O perfume envolve a pele para a tornar mais apetecível. No jogo de sedução, o destino é a pele e o perfume, uma máscara. Segundo Georg Simmel, o cheiro é o mais intrometido dos sentidos. Invade, sem cerimónia, o espaço pessoal, a “esfera de intimidade”. Pode-se desviar a vista, tapar os ouvidos, evitar o contacto, mas afastar o cheiro torna-se mais complicado.

Nós somos construtores de catedrais, estradas e estádios de futebol, mas também somos construtores de verdades. Associamos, desde a antiguidade, o perfume ao erotismo. Este anúncio resume-se a mais uma réplica. A vida é feita de pequenos ecos, que educam as mentes e os corpos. Se é suposto o perfume ser erótico, o que o desmente?
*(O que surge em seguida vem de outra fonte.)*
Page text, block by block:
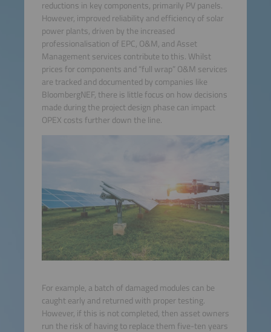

Se, no futuro, as organizações governamentais, as organizações não governamentais e algumas empresas rotularem, por exemplo, os perfumes como tóxicos, é possível que tóxicos venham a ser.

Sondemos, de forma abreviada, alguns contributos de psicólogos.
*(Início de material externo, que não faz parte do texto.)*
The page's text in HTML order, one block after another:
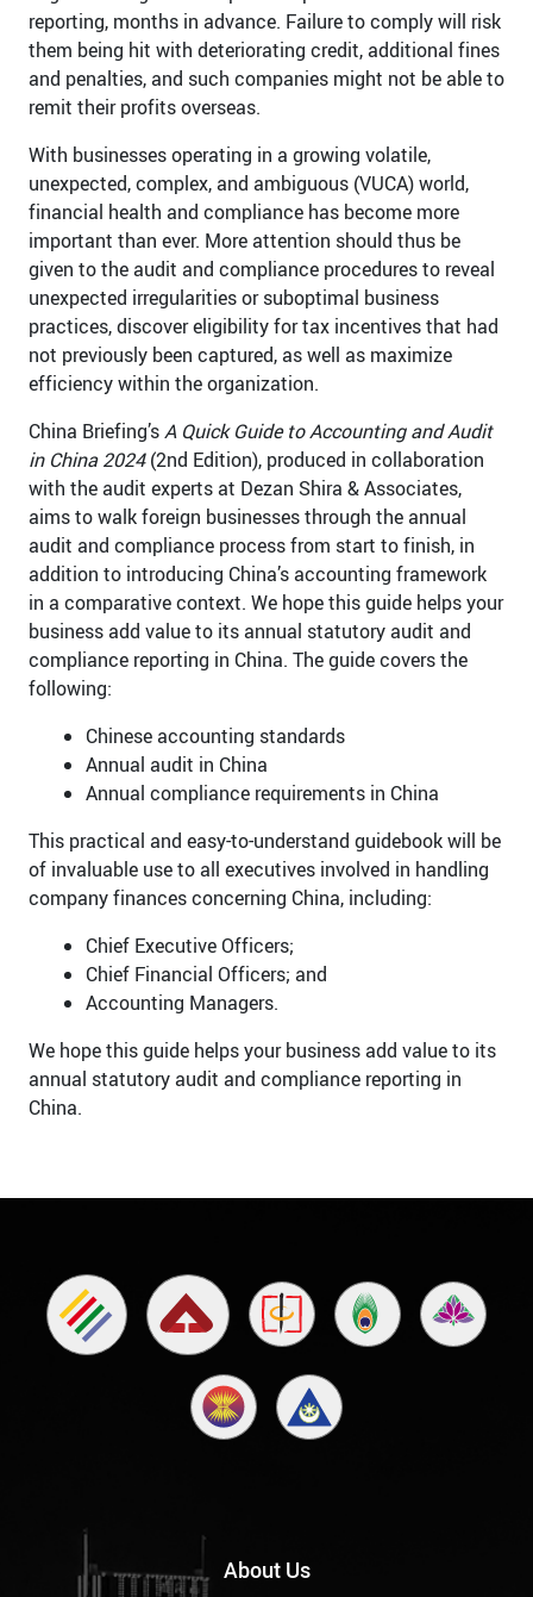
reporting, months in advance. Failure to comply will risk
them being hit with deteriorating credit, additional fines
and penalties, and such companies might not be able to
remit their profits overseas.
With businesses operating in a growing volatile,
unexpected, complex, and ambiguous (VUCA) world,
financial health and compliance has become more
important than ever. More attention should thus be
given to the audit and compliance procedures to reveal
unexpected irregularities or suboptimal business
practices, discover eligibility for tax incentives that had
not previously been captured, as well as maximize
efficiency within the organization.
China Briefing’sA Quick Guide to Accounting and Audit
in China 2024(2nd Edition), produced in collaboration
with the audit experts at Dezan Shira & Associates,
aims to walk foreign businesses through the annual
audit and compliance process from start to finish, in
addition to introducing China’s accounting framework
in a comparative context. We hope this guide helps your
business add value to its annual statutory audit and
compliance reporting in China. The guide covers the
following:
Chinese accounting standards
Annual audit in China
Annual compliance requirements in China
This practical and easy-to-understand guidebook will be
of invaluable use to all executives involved in handling
company finances concerning China, including:
Chief Executive Officers;
Chief Financial Officers; and
Accounting Managers.
We hope this guide helps your business add value to its
annual statutory audit and compliance reporting in
China.
About Us

“Determinados perfumes podem fazer-nos descair para o domínio do erotismo graças à presença – discreta mas ambígua – de notas animais, como as almíscares ou a algália”. Um parênteses: convém evitar confundir animalidade e erotismo. As “notas animais” geram, quando muito, efeitos humanos

“O perfume de amor não existe (…) numa relação amorosa, a acção desenrola-se em dois tempos. Primeiro, a etapa da sedução, onde se opera uma primeira aproximação dos corpos: somos, então, autorizados a penetrar na esfera do outro, no seu espaço privado, que é, também a sua zona de aromatização (parfumage), onde se captam realmente as fragâncias (…) Quando a relação erótica se instala, instala-se uma outra alquimia. Neste momento, temos sede de carne, de vida à nossa frente… O corpo a corpo esquece o perfume, a excitação exige os odores do corpo verdadeiro e rejeita os artifícios exteriores” (…) Atente-se, também, na reputação das feromonas, sinais odorosos emitidos pelos animais destinados à sedução e à reprodução, cuja existência no homem foi comprovada, mas de modo algum o efeito.” (Ces parfums érotiques. Psychologies. Décembre 2003, pp. 1-2. Endereço: http://www.psychologies.com/Beaute/Parfums/Articles-et-Dossiers/Ces-parfums-erotiques/4).

Um último apontamento. Uma pessoa quando mergulha no perfume de outrem compartilha uma atmosfera olfactiva. Nesta troca há quem não resista a marcar o cheiro do parceiro. Na rua ou em casa, o outro desdobra-se em dois, tantos quantos os perfumes que transporta.

 

Marca: Ranking. Título: Introducing S&X, The new fragance from Ranking & Azzi. Reino Unido, Outubro 2016.